The dorsal raphe nucleus (DRN) is the brain’s primary source of serotonin. Like neurons in many brain regions, the neurons in the DRN communicate through serotonin. However, the consequence of this communication is opposite to that of other brain regions. Serotonin represses the firing of DRN neurons, whereas it activates neuronal firing in other parts of the brain. Furthermore, because the DRN is such an essential producer of serotonin, serotonin signaling is reduced throughout the brain when the DRN stops firing. In other words, too much serotonin in the DRN can worsen depression symptoms. So, why are SSRIs the most commonly prescribed treatment for depression? If DRN neurons are bombarded with serotonin for a long time (about a month), they become desensitized to the repressive effects of the neurotransmitter and return to normal. Essentially, higher levels of serotonin in the brain make a person feel better, and they no longer interfere with DRN activity.
A more targeted approach
A team of scientists at Nanjing Medical University wanted to try a different approach. Instead of broadly inhibiting all serotonin transporters (which is what SSRIs do to increase serotonin levels), what if they could specifically activate DRN serotonin transporters (which would allow the DRN neurons to mop up the serotonin, reducing its level and allowing the DRN neurons to function normally)? If they could do this, the antidepressant effects would be evident in hours. Unfortunately, the serotonin transporters in the DRN are identical to serotonin transporters in other regions of the brain. Therefore, any molecule that directly activated one would activate the others.

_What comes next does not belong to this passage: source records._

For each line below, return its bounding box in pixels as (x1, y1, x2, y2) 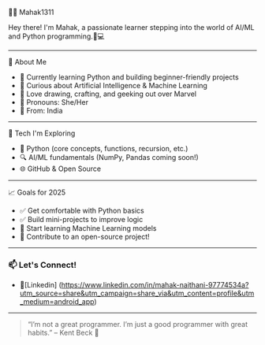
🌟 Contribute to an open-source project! (19, 232, 150, 241)
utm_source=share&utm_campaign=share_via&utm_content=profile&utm (19, 288, 255, 299)
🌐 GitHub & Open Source (19, 164, 101, 173)
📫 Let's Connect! (8, 259, 77, 270)
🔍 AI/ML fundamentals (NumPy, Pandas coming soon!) (19, 153, 199, 161)
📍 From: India (19, 106, 63, 115)
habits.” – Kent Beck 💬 (27, 328, 99, 338)
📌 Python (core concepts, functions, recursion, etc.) (19, 144, 188, 153)
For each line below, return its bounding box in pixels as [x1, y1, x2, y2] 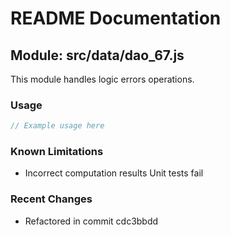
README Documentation [10, 7, 222, 30]
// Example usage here [10, 121, 105, 131]
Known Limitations [10, 145, 104, 159]
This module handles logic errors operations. [10, 73, 195, 85]
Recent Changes [10, 192, 93, 206]
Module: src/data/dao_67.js [10, 47, 185, 64]
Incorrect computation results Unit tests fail [24, 167, 204, 179]
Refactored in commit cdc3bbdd [24, 215, 159, 227]
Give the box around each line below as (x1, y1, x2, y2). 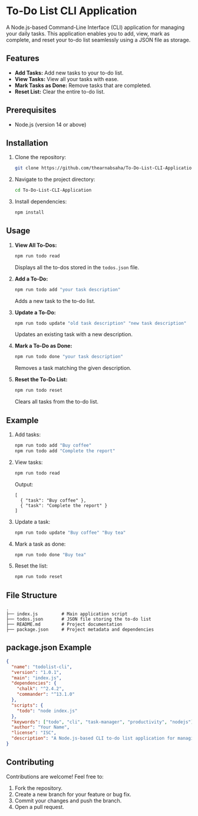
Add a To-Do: (14, 275, 48, 282)
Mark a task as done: (14, 540, 66, 547)
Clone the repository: (14, 154, 67, 161)
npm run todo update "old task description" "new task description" (14, 320, 187, 326)
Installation (6, 138, 48, 148)
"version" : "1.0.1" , (11, 669, 62, 675)
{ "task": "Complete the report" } (20, 502, 108, 508)
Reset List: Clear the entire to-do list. (14, 88, 105, 95)

Luckily, a 2008 study provided a clue. The study found that the serotonin transporter binds to nitric oxide synthase (nNOS), a protein primarily found in DRN neurons but not other depression-associated brain regions. When the transporter and nNOS combine, the transporter stops functioning. Blocking this interaction (and allowing the transporter to work) would be an excellent way to decrease serotonin in the DRN, but first, the researchers needed to determine if DRN neurons expressed nNOS during the depression episode. To do this, they required clinically depressed mice.
Decreasing serotonin in the DNS increases it in other regions
The chronic unpredictable mild stress (CMS) protocol is a common way to induce depression in rodents. Scientists exposed the animals to random mild stressors, including restraint in tubes, forced swimming in cold water, water deprivation, and pairing with another stressed animal. After four weeks, the mice, unsurprisingly, exhibited behavioral and neurological changes associated with depression. Most importantly, nNOS was significantly increased in the DRN but not in other brain regions. So the big question became, “Does blocking nNOS alleviate depression?”

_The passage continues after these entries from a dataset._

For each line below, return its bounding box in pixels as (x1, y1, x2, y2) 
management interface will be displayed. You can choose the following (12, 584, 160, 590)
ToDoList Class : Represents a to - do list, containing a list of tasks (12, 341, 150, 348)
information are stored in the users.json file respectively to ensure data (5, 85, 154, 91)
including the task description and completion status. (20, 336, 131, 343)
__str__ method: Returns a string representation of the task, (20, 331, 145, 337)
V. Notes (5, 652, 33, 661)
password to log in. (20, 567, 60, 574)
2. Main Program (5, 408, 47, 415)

In order to answer this, the researchers injected a chemical directly into the mice’s DRN to break the serotonin transporter and nNOS apart. Within two hours, they saw serotonin transporter activity increase (which means the serotonin level in the DRN decreased). More importantly, increased serotonin in the other regions of the brain led to improved behavior, suggesting that blocking the transporter-nNOS complex had a fast-acting antidepressant effect.
Unsurprisingly, most people don’t want an injection into their brains. So, the researchers developed a molecule that could be injected through a vein. Once again, they administered it to a group of depressed mice, and once again, depressive behaviors were reversed within two hours of administration. The authors urge for human trials to determine if blocking the transporter-nNOS complex also works to alleviate depression in humans.